* Aim of the exercise: I need the records below retyped exactly.

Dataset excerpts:
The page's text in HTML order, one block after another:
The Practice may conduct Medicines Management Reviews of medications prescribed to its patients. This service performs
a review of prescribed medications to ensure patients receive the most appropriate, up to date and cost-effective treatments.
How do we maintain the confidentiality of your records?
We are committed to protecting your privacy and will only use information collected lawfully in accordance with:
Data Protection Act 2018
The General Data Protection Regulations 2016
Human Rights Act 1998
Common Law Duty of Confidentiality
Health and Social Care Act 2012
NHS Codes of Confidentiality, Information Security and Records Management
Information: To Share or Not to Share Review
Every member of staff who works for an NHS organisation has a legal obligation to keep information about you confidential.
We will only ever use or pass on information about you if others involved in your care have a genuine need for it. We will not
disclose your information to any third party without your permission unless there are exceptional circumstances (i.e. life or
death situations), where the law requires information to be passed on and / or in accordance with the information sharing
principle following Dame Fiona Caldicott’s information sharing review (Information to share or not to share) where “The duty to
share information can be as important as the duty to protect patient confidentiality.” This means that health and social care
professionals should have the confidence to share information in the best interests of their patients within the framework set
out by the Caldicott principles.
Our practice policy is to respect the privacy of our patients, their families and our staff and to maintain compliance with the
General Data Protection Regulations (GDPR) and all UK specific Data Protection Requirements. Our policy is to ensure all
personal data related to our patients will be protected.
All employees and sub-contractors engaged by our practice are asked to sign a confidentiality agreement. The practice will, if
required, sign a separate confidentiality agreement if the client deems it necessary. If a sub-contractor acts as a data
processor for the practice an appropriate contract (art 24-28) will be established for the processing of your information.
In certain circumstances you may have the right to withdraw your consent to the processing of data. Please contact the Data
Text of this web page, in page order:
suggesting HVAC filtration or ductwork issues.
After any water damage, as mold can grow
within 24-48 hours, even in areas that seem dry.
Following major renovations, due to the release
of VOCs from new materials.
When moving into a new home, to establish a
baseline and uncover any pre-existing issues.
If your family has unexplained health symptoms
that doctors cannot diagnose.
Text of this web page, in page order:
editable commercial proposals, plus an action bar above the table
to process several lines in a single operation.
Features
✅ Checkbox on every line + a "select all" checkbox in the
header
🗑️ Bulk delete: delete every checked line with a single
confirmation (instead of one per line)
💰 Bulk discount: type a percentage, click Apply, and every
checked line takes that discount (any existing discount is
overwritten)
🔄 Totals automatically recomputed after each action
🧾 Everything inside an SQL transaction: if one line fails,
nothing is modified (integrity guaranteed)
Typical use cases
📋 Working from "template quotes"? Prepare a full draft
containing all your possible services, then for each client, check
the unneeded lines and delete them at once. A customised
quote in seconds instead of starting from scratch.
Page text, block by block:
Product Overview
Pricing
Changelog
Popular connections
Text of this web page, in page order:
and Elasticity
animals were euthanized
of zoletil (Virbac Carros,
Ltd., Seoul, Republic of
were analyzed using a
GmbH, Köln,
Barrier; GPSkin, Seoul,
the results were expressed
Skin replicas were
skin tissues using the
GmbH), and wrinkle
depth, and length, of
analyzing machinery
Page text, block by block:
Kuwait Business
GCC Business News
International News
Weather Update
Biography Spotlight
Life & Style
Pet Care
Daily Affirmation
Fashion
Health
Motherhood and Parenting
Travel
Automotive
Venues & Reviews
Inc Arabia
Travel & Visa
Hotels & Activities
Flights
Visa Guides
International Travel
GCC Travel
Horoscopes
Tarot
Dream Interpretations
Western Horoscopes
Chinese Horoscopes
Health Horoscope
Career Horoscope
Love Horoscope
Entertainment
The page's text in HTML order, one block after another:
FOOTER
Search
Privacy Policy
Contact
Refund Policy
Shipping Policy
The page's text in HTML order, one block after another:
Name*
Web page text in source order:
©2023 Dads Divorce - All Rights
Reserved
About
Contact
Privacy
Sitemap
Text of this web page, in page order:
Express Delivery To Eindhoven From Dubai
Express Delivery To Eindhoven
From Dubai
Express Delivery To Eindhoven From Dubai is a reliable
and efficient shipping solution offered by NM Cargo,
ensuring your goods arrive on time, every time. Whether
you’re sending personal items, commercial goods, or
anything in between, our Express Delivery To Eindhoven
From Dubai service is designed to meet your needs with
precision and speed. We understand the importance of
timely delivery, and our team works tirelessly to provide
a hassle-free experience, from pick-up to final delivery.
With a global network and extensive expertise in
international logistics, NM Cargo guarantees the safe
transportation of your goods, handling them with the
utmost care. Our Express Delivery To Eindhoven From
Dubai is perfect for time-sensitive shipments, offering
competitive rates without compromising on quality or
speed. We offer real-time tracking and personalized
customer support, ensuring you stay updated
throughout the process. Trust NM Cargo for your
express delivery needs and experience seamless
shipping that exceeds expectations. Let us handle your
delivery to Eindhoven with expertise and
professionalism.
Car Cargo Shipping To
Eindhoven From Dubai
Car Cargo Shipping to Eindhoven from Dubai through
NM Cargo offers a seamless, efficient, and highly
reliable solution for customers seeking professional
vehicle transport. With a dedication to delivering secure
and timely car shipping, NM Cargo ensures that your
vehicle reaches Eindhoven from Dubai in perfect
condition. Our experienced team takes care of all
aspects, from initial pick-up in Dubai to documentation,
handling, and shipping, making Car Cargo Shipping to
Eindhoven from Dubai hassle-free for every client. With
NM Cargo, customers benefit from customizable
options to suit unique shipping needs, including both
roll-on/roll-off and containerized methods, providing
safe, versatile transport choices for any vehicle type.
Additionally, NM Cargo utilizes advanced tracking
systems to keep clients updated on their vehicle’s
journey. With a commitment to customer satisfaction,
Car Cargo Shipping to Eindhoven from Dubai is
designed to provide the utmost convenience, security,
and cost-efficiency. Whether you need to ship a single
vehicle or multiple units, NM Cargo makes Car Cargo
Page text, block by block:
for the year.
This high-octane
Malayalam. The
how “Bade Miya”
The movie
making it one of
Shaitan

* Your response:
The page's text in HTML order, one block after another:
The Practice may conduct Medicines Management Reviews of medications prescribed to its patients. This service performs
a review of prescribed medications to ensure patients receive the most appropriate, up to date and cost-effective treatments.
How do we maintain the confidentiality of your records?
We are committed to protecting your privacy and will only use information collected lawfully in accordance with:
Data Protection Act 2018
The General Data Protection Regulations 2016
Human Rights Act 1998
Common Law Duty of Confidentiality
Health and Social Care Act 2012
NHS Codes of Confidentiality, Information Security and Records Management
Information: To Share or Not to Share Review
Every member of staff who works for an NHS organisation has a legal obligation to keep information about you confidential.
We will only ever use or pass on information about you if others involved in your care have a genuine need for it. We will not
disclose your information to any third party without your permission unless there are exceptional circumstances (i.e. life or
death situations), where the law requires information to be passed on and / or in accordance with the information sharing
principle following Dame Fiona Caldicott’s information sharing review (Information to share or not to share) where “The duty to
share information can be as important as the duty to protect patient confidentiality.” This means that health and social care
professionals should have the confidence to share information in the best interests of their patients within the framework set
out by the Caldicott principles.
Our practice policy is to respect the privacy of our patients, their families and our staff and to maintain compliance with the
General Data Protection Regulations (GDPR) and all UK specific Data Protection Requirements. Our policy is to ensure all
personal data related to our patients will be protected.
All employees and sub-contractors engaged by our practice are asked to sign a confidentiality agreement. The practice will, if
required, sign a separate confidentiality agreement if the client deems it necessary. If a sub-contractor acts as a data
processor for the practice an appropriate contract (art 24-28) will be established for the processing of your information.
In certain circumstances you may have the right to withdraw your consent to the processing of data. Please contact the Data
Text of this web page, in page order:
suggesting HVAC filtration or ductwork issues.
After any water damage, as mold can grow
within 24-48 hours, even in areas that seem dry.
Following major renovations, due to the release
of VOCs from new materials.
When moving into a new home, to establish a
baseline and uncover any pre-existing issues.
If your family has unexplained health symptoms
that doctors cannot diagnose.
Text of this web page, in page order:
editable commercial proposals, plus an action bar above the table
to process several lines in a single operation.
Features
✅ Checkbox on every line + a "select all" checkbox in the
header
🗑️ Bulk delete: delete every checked line with a single
confirmation (instead of one per line)
💰 Bulk discount: type a percentage, click Apply, and every
checked line takes that discount (any existing discount is
overwritten)
🔄 Totals automatically recomputed after each action
🧾 Everything inside an SQL transaction: if one line fails,
nothing is modified (integrity guaranteed)
Typical use cases
📋 Working from "template quotes"? Prepare a full draft
containing all your possible services, then for each client, check
the unneeded lines and delete them at once. A customised
quote in seconds instead of starting from scratch.
Page text, block by block:
Product Overview
Pricing
Changelog
Popular connections
Text of this web page, in page order:
and Elasticity
animals were euthanized
of zoletil (Virbac Carros,
Ltd., Seoul, Republic of
were analyzed using a
GmbH, Köln,
Barrier; GPSkin, Seoul,
the results were expressed
Skin replicas were
skin tissues using the
GmbH), and wrinkle
depth, and length, of
analyzing machinery
Page text, block by block:
Kuwait Business
GCC Business News
International News
Weather Update
Biography Spotlight
Life & Style
Pet Care
Daily Affirmation
Fashion
Health
Motherhood and Parenting
Travel
Automotive
Venues & Reviews
Inc Arabia
Travel & Visa
Hotels & Activities
Flights
Visa Guides
International Travel
GCC Travel
Horoscopes
Tarot
Dream Interpretations
Western Horoscopes
Chinese Horoscopes
Health Horoscope
Career Horoscope
Love Horoscope
Entertainment
The page's text in HTML order, one block after another:
FOOTER
Search
Privacy Policy
Contact
Refund Policy
Shipping Policy
The page's text in HTML order, one block after another:
Name*
Web page text in source order:
©2023 Dads Divorce - All Rights
Reserved
About
Contact
Privacy
Sitemap
Text of this web page, in page order:
Express Delivery To Eindhoven From Dubai
Express Delivery To Eindhoven
From Dubai
Express Delivery To Eindhoven From Dubai is a reliable
and efficient shipping solution offered by NM Cargo,
ensuring your goods arrive on time, every time. Whether
you’re sending personal items, commercial goods, or
anything in between, our Express Delivery To Eindhoven
From Dubai service is designed to meet your needs with
precision and speed. We understand the importance of
timely delivery, and our team works tirelessly to provide
a hassle-free experience, from pick-up to final delivery.
With a global network and extensive expertise in
international logistics, NM Cargo guarantees the safe
transportation of your goods, handling them with the
utmost care. Our Express Delivery To Eindhoven From
Dubai is perfect for time-sensitive shipments, offering
competitive rates without compromising on quality or
speed. We offer real-time tracking and personalized
customer support, ensuring you stay updated
throughout the process. Trust NM Cargo for your
express delivery needs and experience seamless
shipping that exceeds expectations. Let us handle your
delivery to Eindhoven with expertise and
professionalism.
Car Cargo Shipping To
Eindhoven From Dubai
Car Cargo Shipping to Eindhoven from Dubai through
NM Cargo offers a seamless, efficient, and highly
reliable solution for customers seeking professional
vehicle transport. With a dedication to delivering secure
and timely car shipping, NM Cargo ensures that your
vehicle reaches Eindhoven from Dubai in perfect
condition. Our experienced team takes care of all
aspects, from initial pick-up in Dubai to documentation,
handling, and shipping, making Car Cargo Shipping to
Eindhoven from Dubai hassle-free for every client. With
NM Cargo, customers benefit from customizable
options to suit unique shipping needs, including both
roll-on/roll-off and containerized methods, providing
safe, versatile transport choices for any vehicle type.
Additionally, NM Cargo utilizes advanced tracking
systems to keep clients updated on their vehicle’s
journey. With a commitment to customer satisfaction,
Car Cargo Shipping to Eindhoven from Dubai is
designed to provide the utmost convenience, security,
and cost-efficiency. Whether you need to ship a single
vehicle or multiple units, NM Cargo makes Car Cargo
Page text, block by block:
for the year.
This high-octane
Malayalam. The
how “Bade Miya”
The movie
making it one of
Shaitan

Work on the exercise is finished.